MiniBatch

Bases: object

A composite data class for data structure in the graphbolt.

It is designed to facilitate the exchange of data among different components involved in processing data. The purpose of this class is to unify the representation of input and output data across different stages, ensuring consistency and ease of use throughout the loading process.

edge_ids(layer_id: int) → Dict[str, Tensor] | Tensor[source]: Get the edge ids of a layer.

node_ids() → Tensor | Dict[str, Tensor][source]: A representation of input nodes in the outermost layer. Contains all nodes in the sampled_subgraphs. - If input_nodes is a tensor: It indicates the graph is homogeneous. - If input_nodes is a dictionary: The keys should be node type and the

value should be corresponding heterogeneous node id.

num_layers() → int[source]: Return the number of layers.

set_edge_features(edge_features: List[Dict[str, Tensor] | Dict[Tuple[str, str], Tensor]]) → None[source]: Set edge features.

set_node_features(node_features: Dict[str, Tensor] | Dict[Tuple[str, str], Tensor]) → None[source]: Set node features.

to(device: device)[source]: Copy MiniBatch to the specified device using reflection.

to_pyg_data()[source]: Construct a PyG Data from MiniBatch. This function only supports node classification task on a homogeneous graph and the number of features cannot be more than one.

property blocks: Extracts DGL blocks from MiniBatch to construct a graphical structure and ID mappings.

compacted_seeds: Tensor | Dict[str, Tensor] = None: Representation of compacted seeds corresponding to ‘seeds’, where all node ids inside are compacted.

edge_features: List[Dict[str, Tensor] | Dict[Tuple[str, str], Tensor]] = None: Edge features associated with the ‘sampled_subgraphs’. - If keys are single strings: It means the graph is homogeneous, and the keys are feature names. - If keys are tuples: It means the graph is heterogeneous, and the keys are tuples of ‘(edge_type, feature_name)’. Note, edge type is single string of format ‘str:str:str’.

indexes: Tensor | Dict[str, Tensor] = None

Indexes associated with seeds in the graph, which indicates to which query a seeds belongs. - If indexes is a tensor: It indicates the graph is homogeneous. The

value should be corresponding query to given ‘seeds’.

If indexes is a dictionary: It indicates the graph is heterogeneous. The keys should be node or edge type and the value should be corresponding query to given ‘seeds’. For each key, indexes are consecutive integers starting from zero.

input_nodes: Tensor | Dict[str, Tensor] = None

A representation of input nodes in the outermost layer.
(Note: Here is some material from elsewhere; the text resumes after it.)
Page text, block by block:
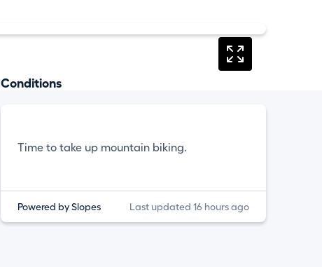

Conatins all nodes: in the ‘sampled_subgraphs’.

If input_nodes is a tensor: It indicates the graph is homogeneous.
If input_nodes is a dictionary: The keys should be node type and the value should be corresponding heterogeneous node id.

labels: Tensor | Dict[str, Tensor] = None

Labels associated with seeds in the graph. - If labels is a tensor: It indicates the graph is homogeneous. The value

should be corresponding labels to given ‘seeds’.

If labels is a dictionary: The keys should be node or edge type and the value should be corresponding labels to given ‘seeds’.

node_features: Dict[str, Tensor] | Dict[Tuple[str, str], Tensor] = None: A representation of node features. - If keys are single strings: It means the graph is homogeneous, and the keys are feature names. - If keys are tuples: It means the graph is heterogeneous, and the keys are tuples of ‘(node_type, feature_name)’.

sampled_subgraphs: List[SampledSubgraph] = None: A list of ‘SampledSubgraph’s, each one corresponding to one layer, representing a subset of a larger graph structure.

seeds: Tensor | Dict[str, Tensor] = None

Representation of seed items utilized in node classification tasks, link prediction tasks and hyperlinks tasks. - If seeds is a tensor: it indicates that the seeds originate from a

homogeneous graph. It can be either a 1-dimensional or 2-dimensional tensor:

1-dimensional tensor: Each element directly represents a seed node within the graph.

2-dimensional tensor: Each row designates a seed item, which can encompass various entities such as edges, hyperlinks, or other graph components depending on the specific context.

If seeds is a dictionary: it indicates that the seeds originate from a heterogeneous graph. The keys should be edge or node type, and the value should be a tensor, which can be either a 1-dimensional or 2-dimensional tensor:
- 1-dimensional tensor: Each element directly represents a seed node
of the given type within the graph. - 2-dimensional tensor: Each row designates a seed item of the given

type, which can encompass various entities such as edges, hyperlinks, or other graph components depending on the specific context.